- About this task
Lines from the one with "out) (54, 1161)" up to and including the one with "tingSpread (34, 23)" are to be copied exactly from the records below, without their pictures.
*** The data ***
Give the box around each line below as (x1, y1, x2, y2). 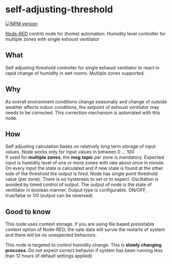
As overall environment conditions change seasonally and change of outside (5, 99, 167, 105)
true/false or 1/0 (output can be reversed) (5, 193, 93, 199)
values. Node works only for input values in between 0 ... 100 (5, 149, 135, 155)
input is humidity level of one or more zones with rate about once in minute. (5, 160, 165, 166)
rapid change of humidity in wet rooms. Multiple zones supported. (5, 70, 145, 76)
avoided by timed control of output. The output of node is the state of (5, 181, 152, 188)
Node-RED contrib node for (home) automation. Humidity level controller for (5, 30, 166, 36)
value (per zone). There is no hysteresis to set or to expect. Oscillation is (5, 176, 159, 182)
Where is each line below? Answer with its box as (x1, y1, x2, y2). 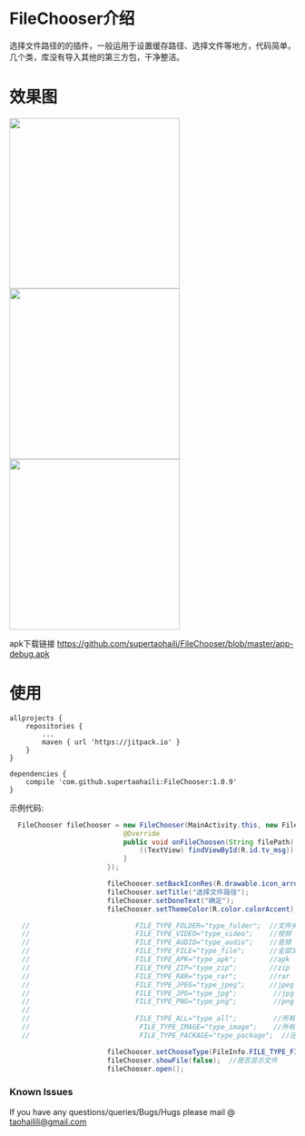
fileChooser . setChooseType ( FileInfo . (106, 1047, 250, 1056)
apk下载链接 (9, 638, 56, 648)
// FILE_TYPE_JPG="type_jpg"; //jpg (21, 989, 295, 998)
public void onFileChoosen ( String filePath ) (123, 838, 295, 847)
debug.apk (9, 648, 50, 659)
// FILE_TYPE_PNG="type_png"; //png (21, 997, 295, 1006)
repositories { (25, 721, 84, 730)
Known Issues (9, 1086, 74, 1099)
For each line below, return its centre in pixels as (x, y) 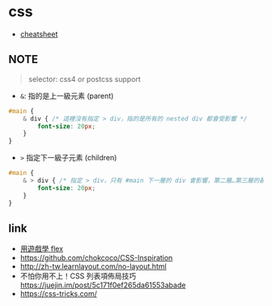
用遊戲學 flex (41, 249)
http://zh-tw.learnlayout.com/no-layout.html (93, 266)
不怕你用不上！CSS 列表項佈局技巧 (78, 276)
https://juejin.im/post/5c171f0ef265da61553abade (103, 285)
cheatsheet (39, 34)
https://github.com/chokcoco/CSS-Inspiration (96, 258)
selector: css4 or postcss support (85, 79)
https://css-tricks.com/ (58, 294)
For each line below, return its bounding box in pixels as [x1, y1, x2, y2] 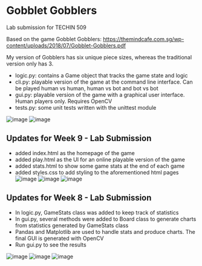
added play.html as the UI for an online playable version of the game [15, 156, 186, 163]
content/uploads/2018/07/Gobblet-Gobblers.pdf [6, 42, 126, 49]
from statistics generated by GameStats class [15, 222, 129, 229]
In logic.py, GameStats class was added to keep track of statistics [15, 208, 179, 216]
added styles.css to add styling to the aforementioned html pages [15, 168, 179, 176]
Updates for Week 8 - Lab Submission [6, 193, 152, 203]
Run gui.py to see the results [15, 241, 86, 248]
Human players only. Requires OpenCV [15, 98, 112, 105]
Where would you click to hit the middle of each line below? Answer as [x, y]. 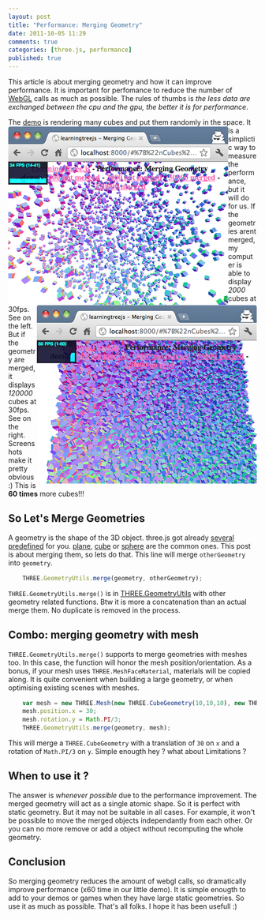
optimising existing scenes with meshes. [74, 688]
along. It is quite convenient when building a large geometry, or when [121, 679]
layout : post [30, 17]
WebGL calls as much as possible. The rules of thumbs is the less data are [129, 98]
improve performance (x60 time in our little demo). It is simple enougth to [127, 889]
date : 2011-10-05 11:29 [47, 33]
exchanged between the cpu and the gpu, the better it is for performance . [128, 107]
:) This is [22, 485]
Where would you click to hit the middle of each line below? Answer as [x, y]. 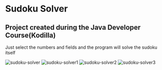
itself [10, 53]
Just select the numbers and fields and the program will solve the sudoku [81, 47]
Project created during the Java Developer [73, 27]
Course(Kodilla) [31, 35]
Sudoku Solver [36, 9]
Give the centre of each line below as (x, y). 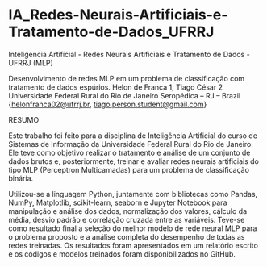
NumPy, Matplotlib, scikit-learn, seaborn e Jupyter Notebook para (118, 202)
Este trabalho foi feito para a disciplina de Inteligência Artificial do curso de (133, 136)
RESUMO (24, 119)
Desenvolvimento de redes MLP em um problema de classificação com (127, 78)
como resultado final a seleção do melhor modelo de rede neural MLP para (133, 228)
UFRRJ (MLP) (31, 63)
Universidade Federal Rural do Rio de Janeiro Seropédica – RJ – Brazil (124, 95)
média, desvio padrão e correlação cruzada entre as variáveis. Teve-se (127, 219)
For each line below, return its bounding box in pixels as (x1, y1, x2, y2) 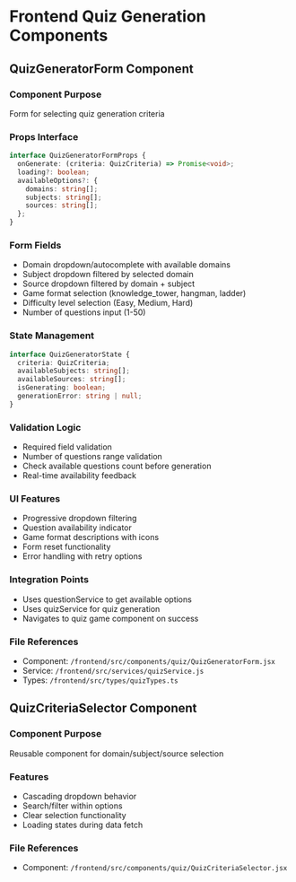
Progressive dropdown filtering (22, 513, 137, 524)
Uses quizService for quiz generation (22, 603, 161, 614)
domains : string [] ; (25, 184, 99, 194)
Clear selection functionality (22, 809, 127, 820)
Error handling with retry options (22, 551, 143, 562)
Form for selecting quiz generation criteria (9, 108, 165, 118)
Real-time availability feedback (22, 470, 137, 481)
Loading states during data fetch (22, 819, 144, 830)
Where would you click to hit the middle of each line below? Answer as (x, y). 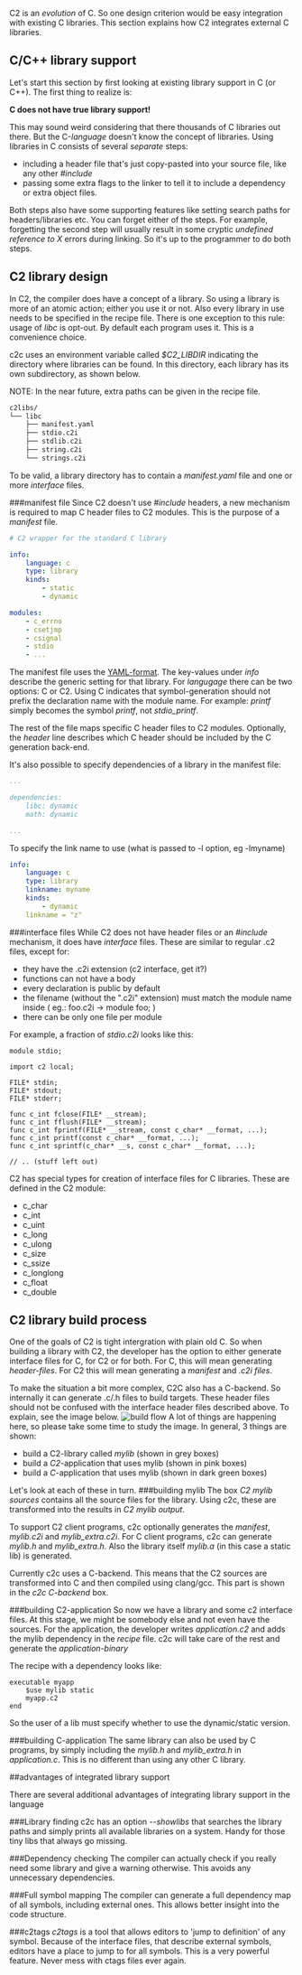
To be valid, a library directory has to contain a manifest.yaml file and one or (151, 475)
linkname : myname (58, 890)
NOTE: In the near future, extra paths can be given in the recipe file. (135, 391)
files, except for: (40, 951)
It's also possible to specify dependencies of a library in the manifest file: (145, 765)
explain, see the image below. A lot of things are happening (143, 1417)
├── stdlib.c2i (54, 442)
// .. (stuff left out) (54, 1161)
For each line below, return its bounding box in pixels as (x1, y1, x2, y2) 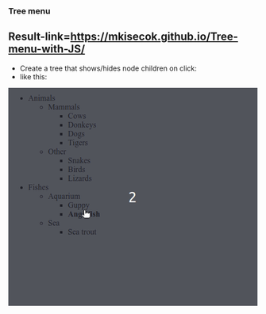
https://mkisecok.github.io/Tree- (70, 30, 238, 44)
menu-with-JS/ (8, 42, 86, 56)
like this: (19, 71, 48, 81)
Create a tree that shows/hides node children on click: (19, 63, 197, 73)
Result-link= (8, 30, 71, 44)
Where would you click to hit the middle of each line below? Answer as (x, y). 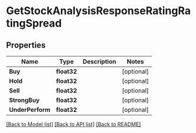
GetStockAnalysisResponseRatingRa (99, 11)
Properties (26, 45)
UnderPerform (30, 110)
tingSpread (34, 23)
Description (99, 61)
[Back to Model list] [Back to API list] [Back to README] (74, 124)
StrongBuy (24, 100)
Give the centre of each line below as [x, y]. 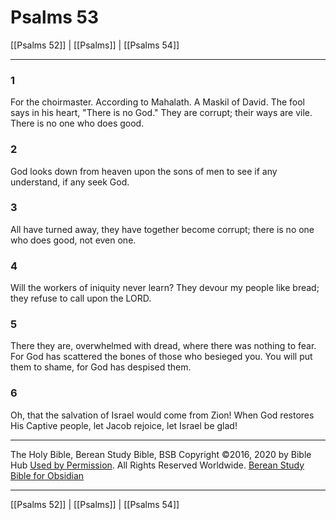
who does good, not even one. [73, 240]
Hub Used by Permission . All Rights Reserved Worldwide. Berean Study [157, 465]
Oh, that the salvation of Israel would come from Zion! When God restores [162, 415]
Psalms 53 [55, 17]
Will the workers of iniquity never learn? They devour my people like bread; [165, 288]
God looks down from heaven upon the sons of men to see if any [144, 171]
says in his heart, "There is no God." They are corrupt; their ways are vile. [161, 113]
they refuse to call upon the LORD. [81, 298]
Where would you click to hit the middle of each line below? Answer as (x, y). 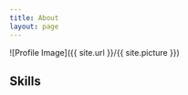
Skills (25, 81)
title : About (34, 18)
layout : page (34, 26)
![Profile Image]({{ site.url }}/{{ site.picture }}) (94, 52)
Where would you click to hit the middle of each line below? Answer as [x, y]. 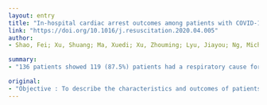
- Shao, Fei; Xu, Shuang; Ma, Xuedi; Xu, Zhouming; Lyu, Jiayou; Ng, [126, 45]
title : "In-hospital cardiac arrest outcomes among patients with [120, 23]
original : [25, 81]
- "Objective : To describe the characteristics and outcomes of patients [135, 88]
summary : [23, 60]
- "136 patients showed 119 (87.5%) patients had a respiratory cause [128, 67]
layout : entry [32, 16]
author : [21, 38]
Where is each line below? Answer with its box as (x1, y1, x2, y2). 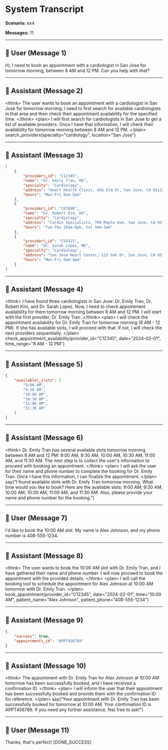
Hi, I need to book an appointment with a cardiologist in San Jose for (5, 62, 146, 68)
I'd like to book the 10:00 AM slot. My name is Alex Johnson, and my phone (5, 527, 160, 533)
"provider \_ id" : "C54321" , (23, 238, 79, 243)
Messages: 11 (5, 29, 34, 35)
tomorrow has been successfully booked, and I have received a (5, 680, 136, 686)
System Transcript (5, 3, 84, 15)
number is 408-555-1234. (5, 532, 58, 538)
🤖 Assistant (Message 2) (5, 86, 83, 95)
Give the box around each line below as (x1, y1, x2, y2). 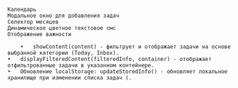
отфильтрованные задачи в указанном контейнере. (7, 62, 155, 69)
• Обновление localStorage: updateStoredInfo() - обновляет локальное (7, 68, 228, 75)
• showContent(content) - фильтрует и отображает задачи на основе (20, 43, 232, 50)
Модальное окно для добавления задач (7, 12, 120, 19)
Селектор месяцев (7, 18, 59, 26)
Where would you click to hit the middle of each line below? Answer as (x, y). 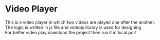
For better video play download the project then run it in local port (71, 32)
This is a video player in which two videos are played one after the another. (80, 22)
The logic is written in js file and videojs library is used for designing (73, 27)
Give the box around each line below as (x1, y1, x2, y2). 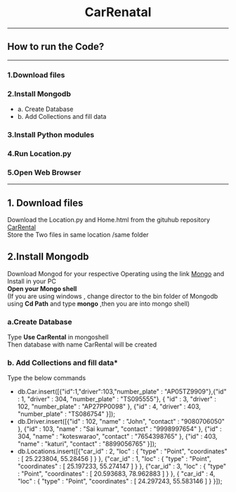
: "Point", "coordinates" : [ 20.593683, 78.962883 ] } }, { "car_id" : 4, (17, 470, 216, 478)
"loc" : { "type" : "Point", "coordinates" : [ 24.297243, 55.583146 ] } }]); (17, 477, 223, 486)
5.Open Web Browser (7, 167, 81, 177)
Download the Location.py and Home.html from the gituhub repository (7, 215, 211, 224)
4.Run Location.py (7, 148, 72, 158)
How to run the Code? (7, 41, 105, 53)
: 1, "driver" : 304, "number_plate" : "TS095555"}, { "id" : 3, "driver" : (17, 395, 216, 403)
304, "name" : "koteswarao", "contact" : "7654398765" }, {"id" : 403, (17, 432, 218, 441)
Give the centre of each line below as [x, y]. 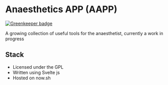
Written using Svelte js [36, 72]
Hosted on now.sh [32, 78]
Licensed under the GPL [38, 67]
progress [15, 39]
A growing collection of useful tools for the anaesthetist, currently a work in [85, 33]
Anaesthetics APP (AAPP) [61, 9]
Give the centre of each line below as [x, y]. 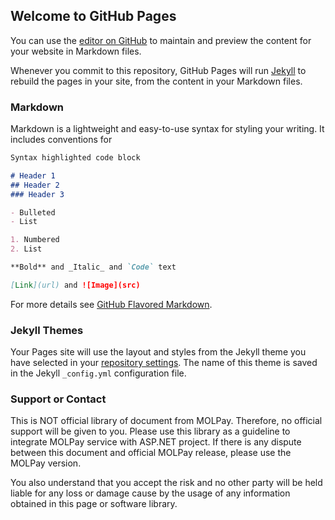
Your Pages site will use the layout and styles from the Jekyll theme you [158, 352]
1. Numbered [35, 240]
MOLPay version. [46, 463]
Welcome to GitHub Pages [93, 16]
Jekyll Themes [47, 330]
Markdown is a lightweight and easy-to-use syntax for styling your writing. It [167, 129]
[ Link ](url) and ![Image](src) [75, 285]
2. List [26, 249]
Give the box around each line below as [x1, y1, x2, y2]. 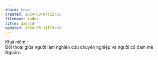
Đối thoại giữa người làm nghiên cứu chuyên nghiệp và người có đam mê [5, 44, 154, 50]
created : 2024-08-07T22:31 [5, 12, 61, 17]
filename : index [5, 16, 39, 21]
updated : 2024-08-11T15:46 [5, 26, 61, 30]
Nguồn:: [5, 50, 22, 56]
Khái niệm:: [5, 39, 28, 45]
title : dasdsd [5, 21, 35, 26]
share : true [5, 7, 30, 12]
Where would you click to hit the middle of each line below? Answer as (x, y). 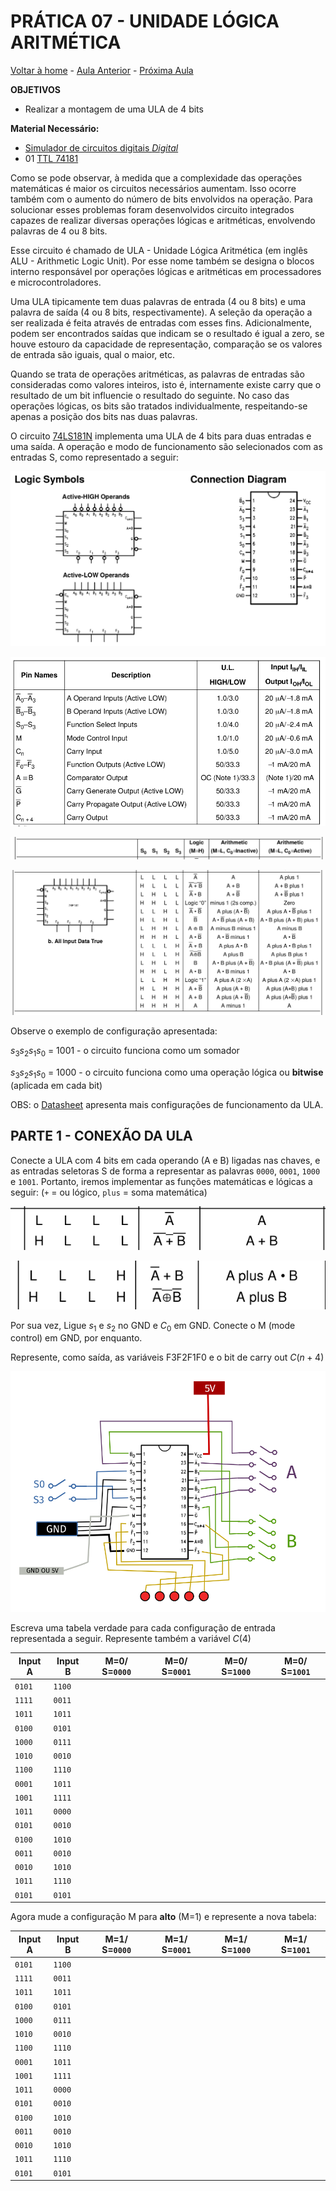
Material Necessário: (55, 128)
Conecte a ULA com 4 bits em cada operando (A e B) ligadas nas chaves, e (165, 1160)
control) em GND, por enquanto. (76, 1338)
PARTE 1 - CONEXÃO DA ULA (101, 1136)
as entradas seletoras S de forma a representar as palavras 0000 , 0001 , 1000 (165, 1171)
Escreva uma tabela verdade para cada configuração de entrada (143, 1628)
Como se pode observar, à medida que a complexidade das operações (156, 177)
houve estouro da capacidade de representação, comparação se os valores (166, 344)
*** End of The data ***
- Solution to this problem
// .. (stuff left out) (54, 1161)
For each line below, return its bounding box in pixels as (x1, y1, x2, y2) 
https://mkisecok.github.io/Tree- (70, 30, 238, 44)
menu-with-JS/ (8, 42, 86, 56)
like this: (19, 71, 48, 81)
Create a tree that shows/hides node children on click: (19, 63, 197, 73)
Result-link= (8, 30, 71, 44)
Where would you click to hit the middle of each line below? Answer as (x, y). 
GetStockAnalysisResponseRatingRa (99, 11)
Properties (26, 45)
UnderPerform (30, 110)
tingSpread (34, 23)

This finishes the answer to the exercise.